Starting with a deep hive body under two full honey supers, I pulled the honey and put a new medium with frames in their place. It was 10 days before I had the supers extracted and yesterday I put the extracted supers on top of the new medium to let the bees clean up. Two questions: How long should it take for the bees to clean up the remnant honey from the twenty extracted frames? And once they're cleaned, how many supers should I leave on there? My colony is healthy and very ective, still on pepper, primrose and goldenrod, I think.


----------



## AmericasBeekeeper (Jan 24, 2010)

The super should be cleaned up in a day or less. It is best to only have what they covver 70 to 80 percent, so take the cleaned deep back off. The Brazilian Pepper is done now. There is not much coming in. If you leave too much extra space the small hive beetles will take advantage of the weakness and you will have nothing in a few weeks. Make sure you protect the empty super off the hive with para dichloro benzene moth crystals.

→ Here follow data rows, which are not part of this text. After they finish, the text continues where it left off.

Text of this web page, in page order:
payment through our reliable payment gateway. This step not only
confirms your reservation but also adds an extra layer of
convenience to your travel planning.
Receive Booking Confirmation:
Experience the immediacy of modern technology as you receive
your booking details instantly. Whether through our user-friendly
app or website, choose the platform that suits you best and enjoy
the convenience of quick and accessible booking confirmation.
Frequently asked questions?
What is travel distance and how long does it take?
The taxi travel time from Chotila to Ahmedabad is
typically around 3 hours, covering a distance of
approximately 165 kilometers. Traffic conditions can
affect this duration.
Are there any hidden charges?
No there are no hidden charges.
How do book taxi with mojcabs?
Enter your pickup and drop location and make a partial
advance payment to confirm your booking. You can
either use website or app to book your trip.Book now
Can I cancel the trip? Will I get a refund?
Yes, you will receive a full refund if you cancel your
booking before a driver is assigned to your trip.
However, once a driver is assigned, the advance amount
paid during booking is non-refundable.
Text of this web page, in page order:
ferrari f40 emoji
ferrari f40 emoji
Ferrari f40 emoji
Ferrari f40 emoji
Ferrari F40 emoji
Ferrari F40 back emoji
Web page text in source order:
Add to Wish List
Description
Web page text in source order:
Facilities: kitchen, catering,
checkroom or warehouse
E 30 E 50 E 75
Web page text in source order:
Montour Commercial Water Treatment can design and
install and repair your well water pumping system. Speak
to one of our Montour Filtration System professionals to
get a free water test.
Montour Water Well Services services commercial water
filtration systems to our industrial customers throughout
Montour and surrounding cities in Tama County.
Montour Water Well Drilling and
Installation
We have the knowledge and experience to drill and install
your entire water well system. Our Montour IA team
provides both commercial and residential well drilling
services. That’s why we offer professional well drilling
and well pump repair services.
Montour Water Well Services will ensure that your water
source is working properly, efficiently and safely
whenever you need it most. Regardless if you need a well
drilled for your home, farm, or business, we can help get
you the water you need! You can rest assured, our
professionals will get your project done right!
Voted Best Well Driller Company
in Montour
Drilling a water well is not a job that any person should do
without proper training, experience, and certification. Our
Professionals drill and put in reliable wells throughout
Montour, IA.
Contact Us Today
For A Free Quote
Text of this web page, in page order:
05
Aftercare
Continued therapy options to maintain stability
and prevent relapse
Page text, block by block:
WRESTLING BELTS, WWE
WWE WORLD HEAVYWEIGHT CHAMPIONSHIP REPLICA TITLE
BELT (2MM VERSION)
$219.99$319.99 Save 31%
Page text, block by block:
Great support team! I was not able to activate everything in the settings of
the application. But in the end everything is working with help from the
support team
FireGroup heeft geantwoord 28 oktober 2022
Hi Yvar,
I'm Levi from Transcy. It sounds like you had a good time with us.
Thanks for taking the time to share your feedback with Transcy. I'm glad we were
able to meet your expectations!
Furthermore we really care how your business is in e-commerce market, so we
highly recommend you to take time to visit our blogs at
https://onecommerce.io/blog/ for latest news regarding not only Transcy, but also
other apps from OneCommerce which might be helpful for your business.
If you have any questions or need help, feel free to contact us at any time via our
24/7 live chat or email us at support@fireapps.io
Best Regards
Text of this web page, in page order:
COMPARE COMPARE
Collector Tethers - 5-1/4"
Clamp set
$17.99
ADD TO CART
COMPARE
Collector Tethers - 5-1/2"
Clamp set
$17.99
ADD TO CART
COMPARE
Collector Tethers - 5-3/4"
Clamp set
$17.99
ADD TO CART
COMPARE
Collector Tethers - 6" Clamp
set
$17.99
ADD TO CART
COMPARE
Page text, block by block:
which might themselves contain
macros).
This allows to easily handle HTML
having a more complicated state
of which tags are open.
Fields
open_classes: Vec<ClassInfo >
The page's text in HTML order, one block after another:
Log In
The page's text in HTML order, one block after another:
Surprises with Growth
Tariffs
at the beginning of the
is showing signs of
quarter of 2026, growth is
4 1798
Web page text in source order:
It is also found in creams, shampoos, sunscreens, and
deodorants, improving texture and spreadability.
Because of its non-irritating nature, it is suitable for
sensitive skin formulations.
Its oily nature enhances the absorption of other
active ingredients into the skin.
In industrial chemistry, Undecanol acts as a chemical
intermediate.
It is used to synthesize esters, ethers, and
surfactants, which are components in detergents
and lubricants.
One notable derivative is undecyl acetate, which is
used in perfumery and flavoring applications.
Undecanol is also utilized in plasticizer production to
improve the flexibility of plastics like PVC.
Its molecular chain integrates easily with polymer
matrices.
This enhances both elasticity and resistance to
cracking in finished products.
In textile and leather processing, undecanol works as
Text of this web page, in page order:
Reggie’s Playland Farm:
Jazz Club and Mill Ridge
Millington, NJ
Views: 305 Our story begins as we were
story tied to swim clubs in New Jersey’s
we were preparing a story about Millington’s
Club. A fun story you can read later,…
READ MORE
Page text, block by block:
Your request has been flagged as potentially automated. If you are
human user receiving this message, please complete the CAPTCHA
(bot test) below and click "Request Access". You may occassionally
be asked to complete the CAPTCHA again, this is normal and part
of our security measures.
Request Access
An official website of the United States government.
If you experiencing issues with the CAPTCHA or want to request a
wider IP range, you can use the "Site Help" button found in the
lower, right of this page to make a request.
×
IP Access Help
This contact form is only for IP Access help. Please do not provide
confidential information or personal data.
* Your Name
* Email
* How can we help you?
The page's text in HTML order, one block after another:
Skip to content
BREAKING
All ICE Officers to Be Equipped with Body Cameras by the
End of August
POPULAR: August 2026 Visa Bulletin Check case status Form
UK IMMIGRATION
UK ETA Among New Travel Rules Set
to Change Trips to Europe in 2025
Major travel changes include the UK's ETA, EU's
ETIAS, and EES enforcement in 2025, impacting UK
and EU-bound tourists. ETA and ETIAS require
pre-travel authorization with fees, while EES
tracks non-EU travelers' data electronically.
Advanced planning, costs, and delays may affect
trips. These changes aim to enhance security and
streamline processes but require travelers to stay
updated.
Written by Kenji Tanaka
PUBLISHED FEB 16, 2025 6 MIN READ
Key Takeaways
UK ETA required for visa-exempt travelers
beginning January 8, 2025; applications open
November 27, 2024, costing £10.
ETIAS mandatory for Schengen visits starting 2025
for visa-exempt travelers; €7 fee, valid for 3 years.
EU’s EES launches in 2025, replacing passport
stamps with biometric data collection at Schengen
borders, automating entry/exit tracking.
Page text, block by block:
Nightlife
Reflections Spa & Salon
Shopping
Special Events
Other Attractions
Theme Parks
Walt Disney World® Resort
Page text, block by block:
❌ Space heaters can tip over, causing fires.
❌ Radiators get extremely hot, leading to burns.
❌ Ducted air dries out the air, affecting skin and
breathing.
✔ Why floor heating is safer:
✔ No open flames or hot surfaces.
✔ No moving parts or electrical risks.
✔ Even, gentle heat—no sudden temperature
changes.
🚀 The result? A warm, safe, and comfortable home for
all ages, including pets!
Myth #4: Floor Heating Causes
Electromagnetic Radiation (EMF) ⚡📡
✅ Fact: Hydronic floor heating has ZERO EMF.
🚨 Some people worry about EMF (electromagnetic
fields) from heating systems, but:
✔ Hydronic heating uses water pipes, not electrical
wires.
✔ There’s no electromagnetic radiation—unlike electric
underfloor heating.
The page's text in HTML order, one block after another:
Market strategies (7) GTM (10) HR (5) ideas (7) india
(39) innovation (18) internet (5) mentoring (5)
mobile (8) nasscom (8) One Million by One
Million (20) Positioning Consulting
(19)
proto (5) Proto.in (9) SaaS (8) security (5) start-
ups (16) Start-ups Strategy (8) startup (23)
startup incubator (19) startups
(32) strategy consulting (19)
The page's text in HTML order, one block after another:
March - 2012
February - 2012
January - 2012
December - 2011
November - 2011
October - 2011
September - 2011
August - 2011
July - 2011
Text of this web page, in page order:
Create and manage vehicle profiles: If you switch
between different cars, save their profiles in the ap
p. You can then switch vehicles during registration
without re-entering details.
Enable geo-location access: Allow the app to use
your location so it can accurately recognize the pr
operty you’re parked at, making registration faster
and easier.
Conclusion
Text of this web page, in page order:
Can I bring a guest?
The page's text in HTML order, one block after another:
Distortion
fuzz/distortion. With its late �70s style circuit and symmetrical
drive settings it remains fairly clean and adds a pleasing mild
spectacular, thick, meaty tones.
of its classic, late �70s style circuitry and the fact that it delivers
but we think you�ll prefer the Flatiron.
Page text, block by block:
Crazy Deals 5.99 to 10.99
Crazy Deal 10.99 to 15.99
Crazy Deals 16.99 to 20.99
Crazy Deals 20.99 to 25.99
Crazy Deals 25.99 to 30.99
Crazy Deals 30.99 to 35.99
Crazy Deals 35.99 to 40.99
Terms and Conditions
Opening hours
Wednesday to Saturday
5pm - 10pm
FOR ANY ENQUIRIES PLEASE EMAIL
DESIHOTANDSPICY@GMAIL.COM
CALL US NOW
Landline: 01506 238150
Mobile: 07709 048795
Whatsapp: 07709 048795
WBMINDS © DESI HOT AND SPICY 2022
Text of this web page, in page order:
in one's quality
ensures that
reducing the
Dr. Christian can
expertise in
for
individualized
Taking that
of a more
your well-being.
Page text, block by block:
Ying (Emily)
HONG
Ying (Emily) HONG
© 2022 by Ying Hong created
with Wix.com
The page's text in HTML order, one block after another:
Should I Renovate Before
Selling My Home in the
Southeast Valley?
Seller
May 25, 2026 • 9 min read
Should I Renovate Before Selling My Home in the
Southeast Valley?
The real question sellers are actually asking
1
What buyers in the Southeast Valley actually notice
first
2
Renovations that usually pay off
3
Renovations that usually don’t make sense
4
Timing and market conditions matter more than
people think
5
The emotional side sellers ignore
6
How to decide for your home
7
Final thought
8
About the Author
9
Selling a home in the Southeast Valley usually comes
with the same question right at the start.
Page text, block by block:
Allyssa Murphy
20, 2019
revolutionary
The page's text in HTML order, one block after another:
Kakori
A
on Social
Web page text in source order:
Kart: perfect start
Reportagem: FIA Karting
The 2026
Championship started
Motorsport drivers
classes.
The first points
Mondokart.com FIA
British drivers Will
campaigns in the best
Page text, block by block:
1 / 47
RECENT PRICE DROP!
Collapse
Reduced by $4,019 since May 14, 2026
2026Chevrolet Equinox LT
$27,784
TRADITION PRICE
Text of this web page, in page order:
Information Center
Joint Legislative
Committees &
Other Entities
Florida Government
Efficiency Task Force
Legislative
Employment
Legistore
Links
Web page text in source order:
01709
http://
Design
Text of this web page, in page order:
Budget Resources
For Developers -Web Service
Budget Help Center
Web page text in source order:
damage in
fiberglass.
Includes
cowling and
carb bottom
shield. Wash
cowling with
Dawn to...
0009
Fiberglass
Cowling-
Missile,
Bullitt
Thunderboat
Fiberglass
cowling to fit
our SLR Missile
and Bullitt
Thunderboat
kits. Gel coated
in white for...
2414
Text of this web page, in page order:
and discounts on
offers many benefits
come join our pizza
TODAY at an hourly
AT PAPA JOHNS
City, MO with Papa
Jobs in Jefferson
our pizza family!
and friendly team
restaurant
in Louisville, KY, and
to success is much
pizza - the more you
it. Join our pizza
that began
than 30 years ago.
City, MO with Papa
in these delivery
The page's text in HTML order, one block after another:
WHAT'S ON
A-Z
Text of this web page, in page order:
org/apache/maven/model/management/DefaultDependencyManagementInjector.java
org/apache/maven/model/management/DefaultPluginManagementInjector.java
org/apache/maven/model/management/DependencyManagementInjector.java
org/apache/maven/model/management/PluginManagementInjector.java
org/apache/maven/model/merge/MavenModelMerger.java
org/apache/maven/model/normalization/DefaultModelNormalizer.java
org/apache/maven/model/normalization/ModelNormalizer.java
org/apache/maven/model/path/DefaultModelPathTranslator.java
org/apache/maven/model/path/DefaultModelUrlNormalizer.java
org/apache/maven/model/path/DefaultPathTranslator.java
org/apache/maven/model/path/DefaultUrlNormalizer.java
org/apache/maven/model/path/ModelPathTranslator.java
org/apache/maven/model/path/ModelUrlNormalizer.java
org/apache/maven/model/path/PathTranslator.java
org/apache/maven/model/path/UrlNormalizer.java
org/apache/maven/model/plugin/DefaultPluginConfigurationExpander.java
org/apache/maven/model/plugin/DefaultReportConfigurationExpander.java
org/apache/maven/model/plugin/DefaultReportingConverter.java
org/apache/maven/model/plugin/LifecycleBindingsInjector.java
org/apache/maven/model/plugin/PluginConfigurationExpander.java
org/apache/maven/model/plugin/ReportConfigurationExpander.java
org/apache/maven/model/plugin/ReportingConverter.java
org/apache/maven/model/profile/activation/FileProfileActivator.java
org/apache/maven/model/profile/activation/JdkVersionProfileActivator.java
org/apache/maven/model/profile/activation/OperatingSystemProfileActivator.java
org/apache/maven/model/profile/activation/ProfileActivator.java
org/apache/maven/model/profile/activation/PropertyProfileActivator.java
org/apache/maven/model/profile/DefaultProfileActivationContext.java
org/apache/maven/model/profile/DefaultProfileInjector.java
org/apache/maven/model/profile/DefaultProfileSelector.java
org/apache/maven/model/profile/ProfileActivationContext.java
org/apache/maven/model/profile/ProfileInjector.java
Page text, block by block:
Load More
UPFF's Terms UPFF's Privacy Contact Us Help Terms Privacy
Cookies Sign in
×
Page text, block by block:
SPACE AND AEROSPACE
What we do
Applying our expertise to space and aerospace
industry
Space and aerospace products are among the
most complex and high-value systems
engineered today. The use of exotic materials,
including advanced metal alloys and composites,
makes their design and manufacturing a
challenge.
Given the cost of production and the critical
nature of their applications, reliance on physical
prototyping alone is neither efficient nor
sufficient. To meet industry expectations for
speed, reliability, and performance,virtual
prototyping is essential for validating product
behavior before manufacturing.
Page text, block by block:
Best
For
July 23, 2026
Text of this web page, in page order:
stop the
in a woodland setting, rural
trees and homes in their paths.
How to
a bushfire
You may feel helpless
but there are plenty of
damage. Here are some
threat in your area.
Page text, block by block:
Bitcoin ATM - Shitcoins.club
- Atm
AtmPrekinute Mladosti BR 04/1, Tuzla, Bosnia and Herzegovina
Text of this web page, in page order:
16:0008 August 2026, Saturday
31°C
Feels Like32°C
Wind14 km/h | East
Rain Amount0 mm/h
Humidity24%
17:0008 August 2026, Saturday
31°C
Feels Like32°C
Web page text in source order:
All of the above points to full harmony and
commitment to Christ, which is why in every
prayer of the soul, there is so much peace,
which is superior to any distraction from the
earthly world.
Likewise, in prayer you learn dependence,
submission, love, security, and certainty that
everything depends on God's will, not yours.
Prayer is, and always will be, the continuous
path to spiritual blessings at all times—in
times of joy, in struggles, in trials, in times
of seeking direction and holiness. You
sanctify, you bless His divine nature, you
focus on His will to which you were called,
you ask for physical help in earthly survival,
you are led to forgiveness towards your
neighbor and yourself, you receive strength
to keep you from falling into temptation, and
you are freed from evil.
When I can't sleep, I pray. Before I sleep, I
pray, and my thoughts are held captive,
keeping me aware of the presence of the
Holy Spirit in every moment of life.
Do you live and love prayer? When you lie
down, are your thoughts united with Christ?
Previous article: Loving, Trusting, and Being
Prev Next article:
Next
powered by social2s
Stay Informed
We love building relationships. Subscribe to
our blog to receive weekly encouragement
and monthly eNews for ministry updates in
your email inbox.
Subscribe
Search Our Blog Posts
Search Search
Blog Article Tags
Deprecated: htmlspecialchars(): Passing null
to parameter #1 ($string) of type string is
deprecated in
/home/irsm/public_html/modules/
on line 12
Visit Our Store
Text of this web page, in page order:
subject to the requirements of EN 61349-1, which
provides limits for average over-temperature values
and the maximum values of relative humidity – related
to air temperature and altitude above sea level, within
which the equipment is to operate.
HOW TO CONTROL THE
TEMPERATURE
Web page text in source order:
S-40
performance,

If you do not the small hive beetles, wax moths and roaches will leave you nothing but a huge mess.


----------



## Fuzzy (Aug 4, 2005)

Americasbeekeeper,

So, is it your contention that the SHB will ruin "bee cleaned, dry" supers ? I thought they were after the honey...

As for the moths, get some BT and spray them instead.


----------



## peacekeeperapiaries (Jun 23, 2009)

Fuzzy said:


> So, is it your contention that the SHB will ruin "bee cleaned, dry" supers ? I thought they were after the honey


SHB will absolutely DESTROY fresh bee cleaned supers, but you wont see the damage right away, you will let the bees clean them up good then you will store them and about a week later you will find the supers and floor literally crawling with SHB larvae.....dont ask me how I know this...but I will tell you experience is a wonderfully harsh teacher


----------



## Eddie M (May 6, 2008)

My experience is that they won't remove the honey from the extracted frames if you place them back on as they were originally. They just clean up the wax particles - and maybe reorganize the honey in the same frames. If I want them to remove the honey and take it down to the wintering brood chamber I put an empty deep on top of the inner cover and place several "dirty" frames inside on their sides in a hap hazard manner and place the outer cover on top. Now they will clean them up.


----------



## jesuslives31548 (May 10, 2008)

Trust me SHB's will wreck havic on stored supers in the South. I learned that the hard way. I thougt after the bees cleaned up the supers for two days I would be safe. They appeared dry and clean. A week later SHB Slim all over bottom, strong foul odor you wont forget. I would recomend treatment during storage,drawn comb is valuable.


----------



## max2 (Dec 24, 2009)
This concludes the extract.